As we can see, there are 248 users which have the combination

In [37]:
# Let's see which users have that
x = l[:10]
print(x)

[frozenset({'tensorflow', 'lxml', 'keras'}), frozenset({'tensorflow', 'midi', 'keras'}), frozenset({'hdfs3', 'python-resize-image', 'opencv-python', 'tqdm', 'keras', 'tensorflow', 'docopt', 'logger', 'scikit-image'}), frozenset({'dill', 'keras', 'tensorflow', 'scikit-learn', 'matplotlib'}), frozenset({'pymongo', 'pip', 'packaging', 'keras', 'transforms3d', 'tensorflow', 'pykitti', 'unrealcv', 'xxhash'}), frozenset({'sgf', 'tqdm', 'keras', 'pygame', 'tensorflow', 'scikit-learn', 'theano'}), frozenset({'sphinx-gallery', 'pillow', 'ipykernel', 'keras', 'nbsphinx', 'tensorflow', 'scikit-learn', 'cython'}), frozenset({'tensorflow', 'pillow', 'dill', 'keras'}), frozenset({'olefile', 'singledispatch', 'certifi', 'html5lib', 'pytz', 'backports-shutil-get-terminal-size', 'subprocess32', 'keras', 'tensorflow', 'pyparsing', 'simplegeneric', 'theano', 'scandir', 'pbr', 'pillow', 'jupyter', 'jupyter-console', 'werkzeug', 'moviepy', 'imageio', 'matplotlib', 'backports-abc', 'tqdm', 'cycler', 'pathli

In [38]:
# Let's get top 10 recommendations for our 10 users

for stack in x:
    # First get the id for the stack
    stack_id = manifest_to_id_dict.get(stack)
    print("Stack is: ", stack)
    recommendations = model.topN(user=stack_id, n=10)
    print("========================================")
    print("Recommendations are: ", set(get_packages_from_id(recommendations)) - set(stack))
    print("========================================")
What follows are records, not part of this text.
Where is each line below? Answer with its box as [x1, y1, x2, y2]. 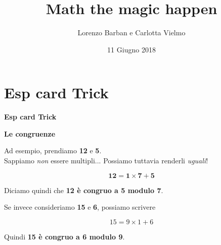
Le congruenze [4, 128, 56, 139]
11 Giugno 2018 [107, 44, 156, 54]
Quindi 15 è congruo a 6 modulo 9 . [4, 231, 125, 241]
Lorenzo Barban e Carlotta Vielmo [77, 27, 186, 38]
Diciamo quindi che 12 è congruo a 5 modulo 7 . [4, 185, 163, 195]
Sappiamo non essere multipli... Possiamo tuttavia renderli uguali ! [4, 155, 208, 166]
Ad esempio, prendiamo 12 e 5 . [4, 145, 102, 156]
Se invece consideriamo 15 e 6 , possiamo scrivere [4, 202, 156, 212]
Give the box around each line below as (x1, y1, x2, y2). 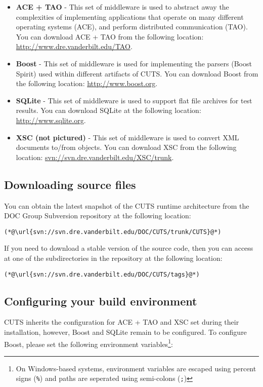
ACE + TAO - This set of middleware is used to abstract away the (16, 2, 229, 12)
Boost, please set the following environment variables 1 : (4, 337, 173, 349)
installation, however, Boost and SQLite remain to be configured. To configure (4, 327, 247, 337)
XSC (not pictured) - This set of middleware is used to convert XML (16, 132, 239, 142)
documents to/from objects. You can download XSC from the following (16, 142, 237, 152)
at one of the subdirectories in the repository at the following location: (4, 252, 223, 263)
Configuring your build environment (4, 293, 197, 308)
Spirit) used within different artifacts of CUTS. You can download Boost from (16, 68, 258, 79)
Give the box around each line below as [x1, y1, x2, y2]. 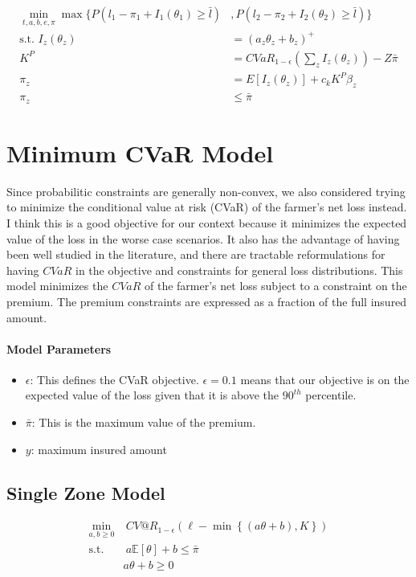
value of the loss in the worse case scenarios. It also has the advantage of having [6, 230, 400, 247]
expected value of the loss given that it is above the [25, 387, 279, 403]
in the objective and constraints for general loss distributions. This [75, 261, 403, 278]
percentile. [305, 387, 357, 403]
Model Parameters [6, 340, 112, 357]
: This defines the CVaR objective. [30, 370, 199, 387]
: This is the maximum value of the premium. [31, 414, 256, 431]
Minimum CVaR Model [6, 136, 274, 169]
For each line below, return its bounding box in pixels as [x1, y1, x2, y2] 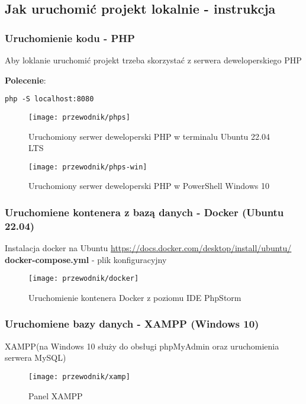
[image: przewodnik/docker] [28, 274, 139, 283]
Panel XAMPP [28, 389, 83, 402]
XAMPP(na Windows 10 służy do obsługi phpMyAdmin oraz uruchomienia [5, 339, 279, 352]
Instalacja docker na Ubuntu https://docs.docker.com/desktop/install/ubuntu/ [5, 242, 292, 254]
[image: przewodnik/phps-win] [28, 162, 147, 171]
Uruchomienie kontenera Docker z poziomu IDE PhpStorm [28, 291, 241, 303]
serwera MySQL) [5, 351, 66, 364]
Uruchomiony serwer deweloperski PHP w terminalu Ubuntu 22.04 [28, 130, 270, 142]
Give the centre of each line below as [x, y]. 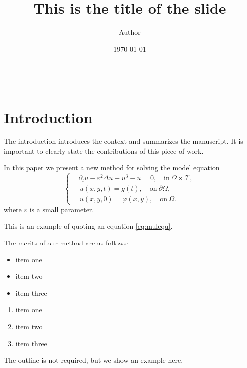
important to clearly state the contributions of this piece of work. [104, 151]
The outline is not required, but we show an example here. [94, 360]
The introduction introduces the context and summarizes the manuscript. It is [123, 141]
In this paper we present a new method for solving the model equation [112, 168]
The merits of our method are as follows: [66, 243]
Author [130, 32]
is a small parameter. [62, 209]
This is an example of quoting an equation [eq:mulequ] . [88, 226]
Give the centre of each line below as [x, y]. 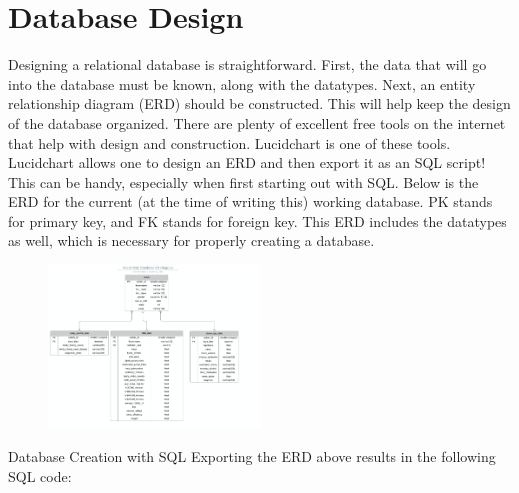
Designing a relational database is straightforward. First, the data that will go [247, 64]
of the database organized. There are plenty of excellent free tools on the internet [257, 122]
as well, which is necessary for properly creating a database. [191, 240]
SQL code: [40, 475]
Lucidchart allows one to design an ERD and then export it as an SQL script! [247, 162]
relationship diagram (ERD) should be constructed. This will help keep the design [259, 103]
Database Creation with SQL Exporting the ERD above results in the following [252, 456]
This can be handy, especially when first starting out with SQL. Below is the [243, 181]
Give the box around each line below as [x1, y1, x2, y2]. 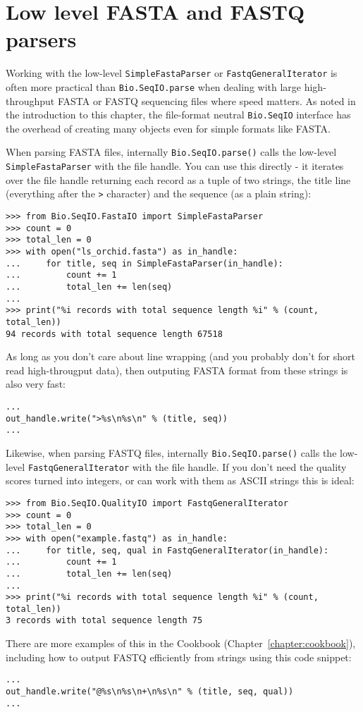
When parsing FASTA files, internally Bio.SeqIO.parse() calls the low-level [6, 145, 337, 159]
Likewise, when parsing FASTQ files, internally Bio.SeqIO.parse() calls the [6, 446, 337, 460]
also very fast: [6, 376, 66, 391]
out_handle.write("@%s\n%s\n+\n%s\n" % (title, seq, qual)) [6, 686, 294, 696]
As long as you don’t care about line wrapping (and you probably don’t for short [6, 349, 355, 364]
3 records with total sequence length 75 [6, 615, 203, 626]
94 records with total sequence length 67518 [6, 329, 223, 339]
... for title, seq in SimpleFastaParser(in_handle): [6, 258, 283, 269]
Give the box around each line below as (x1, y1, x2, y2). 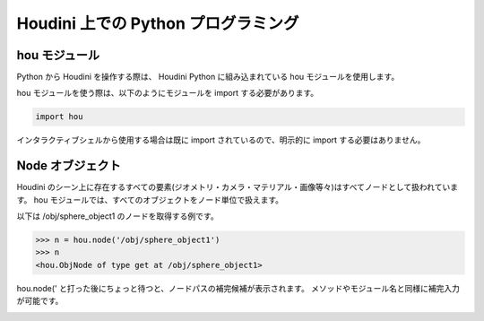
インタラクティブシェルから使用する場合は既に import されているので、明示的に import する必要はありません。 (16, 134, 426, 145)
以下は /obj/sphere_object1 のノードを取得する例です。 (16, 211, 219, 221)
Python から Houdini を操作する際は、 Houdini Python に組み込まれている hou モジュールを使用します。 (16, 72, 400, 82)
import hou (35, 112, 83, 122)
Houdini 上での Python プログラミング (16, 13, 299, 33)
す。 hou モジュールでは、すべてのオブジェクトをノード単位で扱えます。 (16, 194, 284, 205)
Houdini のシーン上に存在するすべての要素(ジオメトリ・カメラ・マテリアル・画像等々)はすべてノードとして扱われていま (16, 182, 459, 193)
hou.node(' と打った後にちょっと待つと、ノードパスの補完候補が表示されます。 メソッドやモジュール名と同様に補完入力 (16, 282, 461, 293)
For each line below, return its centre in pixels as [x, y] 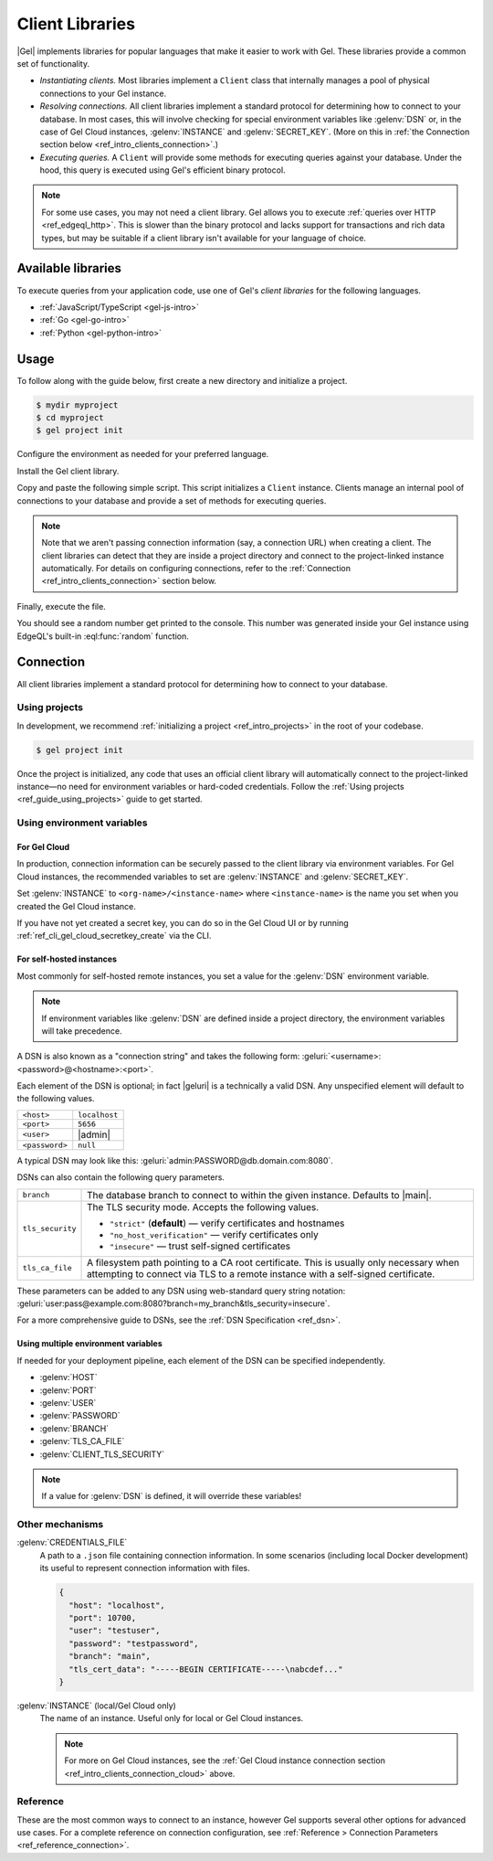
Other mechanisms [60, 1525]
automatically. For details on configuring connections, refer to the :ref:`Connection [196, 569]
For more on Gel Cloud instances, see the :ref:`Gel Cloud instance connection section [225, 1760]
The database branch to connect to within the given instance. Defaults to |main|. [260, 1195]
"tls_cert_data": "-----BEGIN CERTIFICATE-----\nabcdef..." [206, 1669]
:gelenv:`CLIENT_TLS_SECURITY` [102, 1454]
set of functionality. [53, 63]
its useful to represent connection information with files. [145, 1569]
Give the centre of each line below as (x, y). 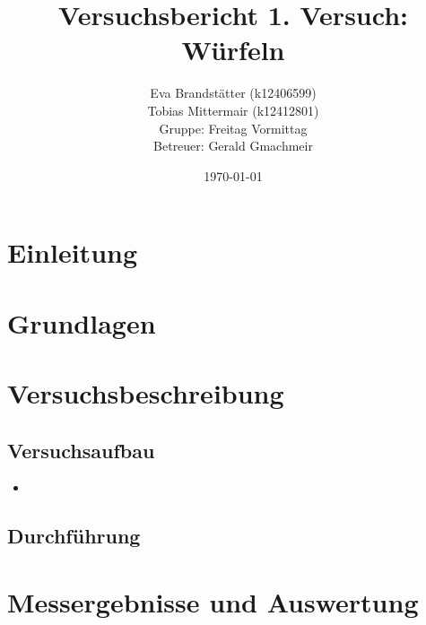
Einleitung (73, 252)
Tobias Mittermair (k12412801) (233, 110)
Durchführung (74, 536)
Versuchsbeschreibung (146, 393)
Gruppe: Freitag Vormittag (233, 128)
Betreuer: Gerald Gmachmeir (233, 146)
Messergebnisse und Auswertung (213, 601)
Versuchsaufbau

Stack is:  frozenset({'tensorflow', 'lxml', 'keras'})
Recommendations are:  {'requests', 'django', 'python-dateutil', 'fabric', 'flask', 'scipy', 'docutils', 'future', 'gunicorn', 'wsgiref'}
Stack is:  frozenset({'tensorflow', 'midi', 'keras'})
Recommendations are:  {'requests', 'django', 'tqdm', 'flask', 'colorama', 'docutils', 'botocore', 'gunicorn', 'virtualenv', 'networkx'}
Stack is:  frozenset({'hdfs3', 'python-resize-image', 'opencv-python', 'tqdm', 'keras', 'tensorflow', 'docopt', 'logger', 'scikit-image'})
Recommendations are:  {'requests', 'pygments', 'python-dateutil', 'docutils', 'pyyaml', 'gunicorn', 'psycopg2', 'virtualenv', 'pytz', 'wheel'}
Stack is:  frozenset({'dill', 'keras', 'tensorflow', 'scikit-learn', 'matplotlib'})
Recommendations are:  {'requests', 'tqdm', 'networkx', 'colorama', 'docutils', 'pyparsing', 'virtualenv', 'pytest', 'tornado', 'nose'}
Stack is:  frozenset({'pymongo', 'pip', 'packaging', 'keras', 'transforms3d', 'tensorflow', 'pykitti', 'unrealcv', 'xx

In my observation, after removing the transitives from training, the recommendations are becoming more irrelevant.